Джессика Броди - 52 причины моей ненависти к отцу (ЛП)
— Я знаю, что собаки не в твоем контракте, — сладко отвечаю я. — Вот почему я это таааак ценю!
Он качает головой и продолжает идти.
— Разве ты не рад, что заставлял меня смотреть все эти испанские мыльные оперы с тобой, когда я росла? — кричу я ему вслед, но он не отвечает.
После очередного окрестности-сотрясающего сигнала от Люка я вздыхаю, хватаю сумку и направляюсь к лестнице.
— Доброе утро, Люк, — вежливо говорю я, спускаясь по дорожке от дома. — Как дела сегодня?
— Спасибо, что так быстро вышла, — бормочет он.
Я весело улыбаюсь, скользя на пассажирское сиденье.
— Всегда пожалуйста.
Его глаза скользят по моей одежде, на мгновение задерживаясь на парике, прежде чем перейти на ноги. Он качает головой.
— Возможно, для назначения этой недели тебе захочется более удобную обувь.
Я смотрю вниз на мои пальцы и не могу удержаться от улыбки, видя милые маленькие ромашки, нарисованные моей маникюршей на ногтях.
— О чем ты? Это эспадрильи от Пуччи.
Он смотрит на меня пустым взглядом.
— Эспадрильи известны своим удобством.
— Как хочешь, — бормочет Люк. — Это твои ноги.
Я застегиваю ремень безопасности и продолжаю восхищаться своим маникюром. Он прав. Это мои ноги. И, спасибо моей новой блестящей стратегии, я не планирую сегодня их слишком утруждать.

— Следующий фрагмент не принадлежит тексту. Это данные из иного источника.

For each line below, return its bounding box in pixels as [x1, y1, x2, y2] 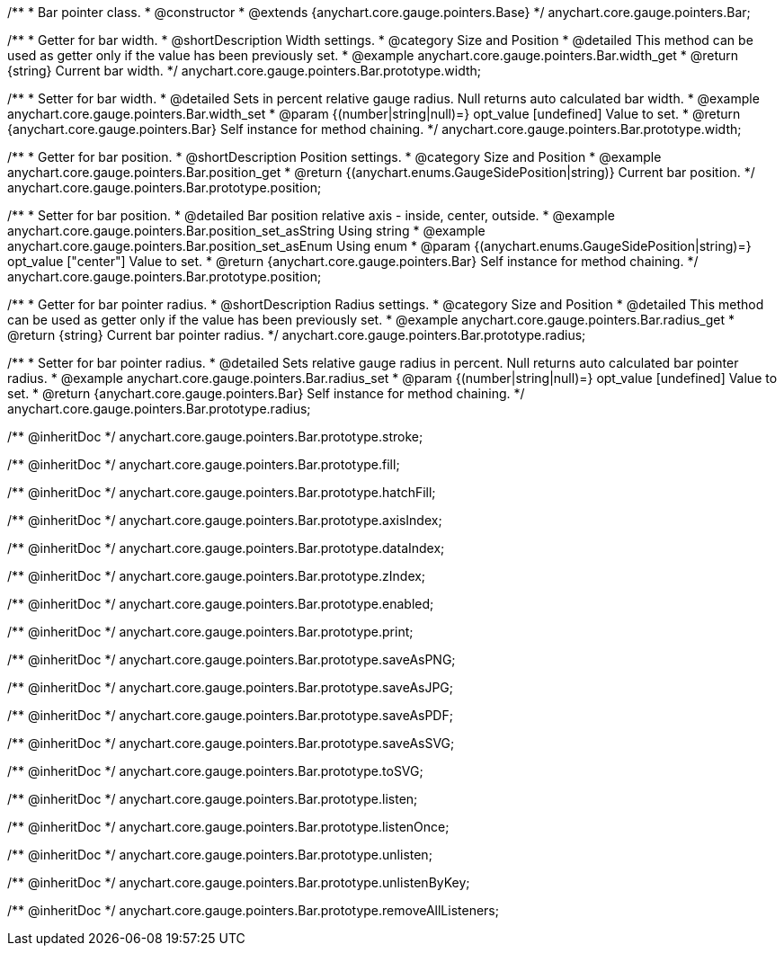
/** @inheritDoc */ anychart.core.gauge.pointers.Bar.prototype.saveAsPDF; [7, 708, 453, 723]
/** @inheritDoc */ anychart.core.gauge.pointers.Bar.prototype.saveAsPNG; [7, 652, 456, 667]
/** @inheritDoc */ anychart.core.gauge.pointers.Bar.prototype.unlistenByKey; [7, 875, 470, 890]
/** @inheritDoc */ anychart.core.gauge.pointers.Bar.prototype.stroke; [7, 429, 423, 444]
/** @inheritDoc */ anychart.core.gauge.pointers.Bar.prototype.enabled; [7, 596, 434, 611]
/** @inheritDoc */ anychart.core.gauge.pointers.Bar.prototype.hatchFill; [7, 485, 436, 500]
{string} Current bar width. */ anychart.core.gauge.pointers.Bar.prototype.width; [7, 63, 482, 78]
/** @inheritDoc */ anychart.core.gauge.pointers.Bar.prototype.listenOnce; [7, 819, 450, 834]

Я чувствую, как Люк со скукой переводит на меня глаза, и разворачиваюсь, чтобы подозрительно взглянуть на него.
— Что?
Его глаза сужаются.
— Что с тобой?
Я пожимаю плечами.
— Я не знаю. Что с тобой?
— Ты... — он ищет верное слово, — милая.
Я хихикаю на его озадаченное выражение лица.
— Я всегда милая.
Я вижу его бушующую внутреннюю битву. Он борется с каким-то оскорбительным замечанием — задумывается между возможностью оскорбить меня и поддержать мое неожиданное поведение.
Честно, мне все равно, что он делает. Ему не повлиять на мое настроение. Не сегодня. Нет ничего, что он может сделать, чтобы испортить хороший день, что мне придется провести в магазине.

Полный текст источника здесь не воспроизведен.